# Horseback Riders to Malign Hunters to Gov?



## apmaurosr (Aug 25, 2007)

I have learned that the horseback riders have a special meeting with the Governor on Monday to request that he veto the Sunday bow hunting bill. They are urging their 800 members to write about their negative experiences with hunters while horseback riding and to submit them in "document form." 

They will state that hunters and horseback riders cannot peacefully co-exist. If true, it is my opinion it has more to do with their elitist view of the world than with problem hunters. I offer some facts below. 

Please send the Governor the below letter now in order to neutralize the efforts of the horseback riding community to malign hunters during their audience with the Governor. 

Call the Governor now: 

(609) 292-6000 

Copy and paste the below letter and send to: 

Email address: http://www.state.nj.us/governor/about/contact/ 

After going to the link 

Step 1 - Select a Topic, select “Natural Resources” click continue 

Step 2 – Select a Sub-Topic, select “Fish, Game, and Wildlife” 

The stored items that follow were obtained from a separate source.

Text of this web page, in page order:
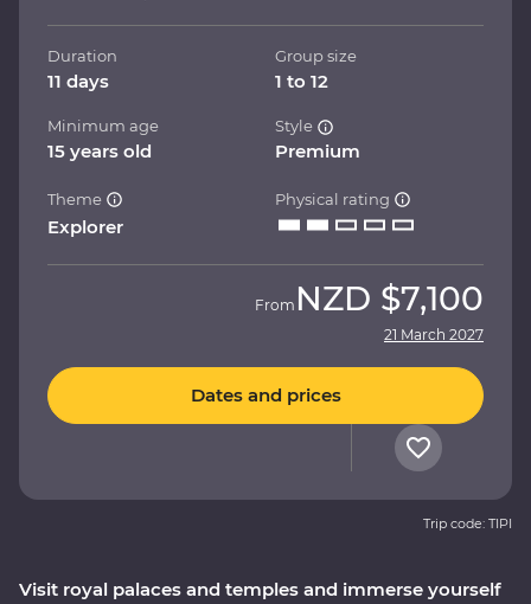
Visit royal palaces and temples and immerse yourself
Duration
11 days
Group size
1 to 12
Minimum age
15 years old
Style
Premium
Theme
Explorer
Physical rating
From NZD $7,100
21 March 2027
Dates and prices
Trip code: TIPI

Fill in your information. 

“Subject” insert – “Sunday Bow Hunting Bill A1669 / S802 ” 

“Message” insert – -- -- - Copy and paste below letter. 

The Honorable Jon S. Corzine 
Governor, State of New Jersey 
Office of the Governor 
PO Box 001 
Trenton, NJ 08625 

Re: Bill A1669 / S802 

Sunday Bow Hunting 

Dear Governor Corzine: 

Please sign the above bill into law and allow Sunday bow hunting on private property and Wildlife Management Areas. 

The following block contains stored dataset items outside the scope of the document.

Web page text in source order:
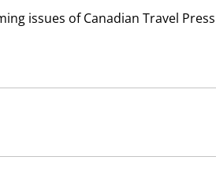
issues of Canadian Travel
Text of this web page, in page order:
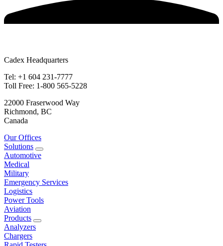
Cadex Headquarters
Tel: +1 604 231-7777
Toll Free: 1-800 565-5228
22000 Fraserwood Way
Richmond, BC
Canada
Our Offices
Solutions
Automotive
Medical
Military
Emergency Services
Logistics
Power Tools
Aviation
Products
Analyzers
Chargers
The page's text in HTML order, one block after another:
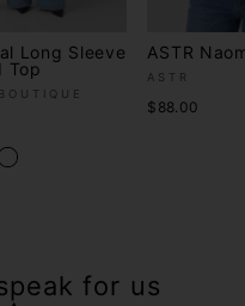
Long Sleeve
Top
ASTR
ASTR
$88.00
for us
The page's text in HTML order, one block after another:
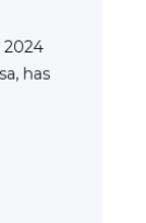
2024
has
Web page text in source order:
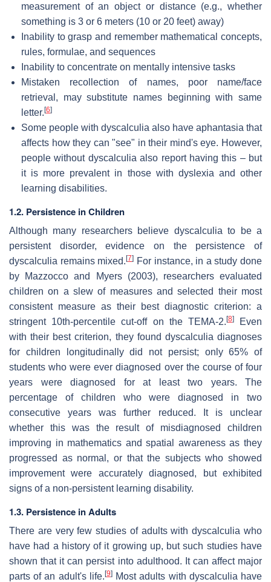
measurement of an object or distance (e.g., whether
something is 3 or 6 meters (10 or 20 feet) away)
Inability to grasp and remember mathematical concepts,
rules, formulae, and sequences
Inability to concentrate on mentally intensive tasks
Mistaken recollection of names, poor name/face
retrieval, may substitute names beginning with same
letter. [6]
Some people with dyscalculia also have aphantasia that
affects how they can "see" in their mind's eye. However,
people without dyscalculia also report having this – but
it is more prevalent in those with dyslexia and other
learning disabilities.
1.2. Persistence in Children
Although many researchers believe dyscalculia to be a
persistent disorder, evidence on the persistence of
dyscalculia remains mixed.[7] For instance, in a study done
by Mazzocco and Myers (2003), researchers evaluated
children on a slew of measures and selected their most
consistent measure as their best diagnostic criterion: a
stringent 10th-percentile cut-off on the TEMA-2. [8]Even
with their best criterion, they found dyscalculia diagnoses
for children longitudinally did not persist; only 65% of
students who were ever diagnosed over the course of four
years were diagnosed for at least two years. The
percentage of children who were diagnosed in two
consecutive years was further reduced. It is unclear
whether this was the result of misdiagnosed children
improving in mathematics and spatial awareness as they
progressed as normal, or that the subjects who showed
improvement were accurately diagnosed, but exhibited
signs of a non-persistent learning disability.
1.3. Persistence in Adults
There are very few studies of adults with dyscalculia who
have had a history of it growing up, but such studies have
shown that it can persist into adulthood. It can affect major
parts of an adult's life. [9]Most adults with dyscalculia have

The addition of Sunday bow hunting will help to improve management of deer populations and add revenue to the Division of Fish and Wildlife by increased license sales. It will also provide those with a traditional work week an opportunity to hunt. Although the bill will only make approximately 14 Sundays available for hunting they are critical to those of us that must work a traditional work week. 

Currently, activities such as bird watching, walking, and jogging are allowed 365 days per year. Horseback riding is allowed on 17 Wildlife Management Areas by permit and only 800 permits are issued per year allowing for 365 days of unrestricted use. A check of the records indicates that no accidents have occurred between horseback riders and hunters, where the two groups are concentrated. 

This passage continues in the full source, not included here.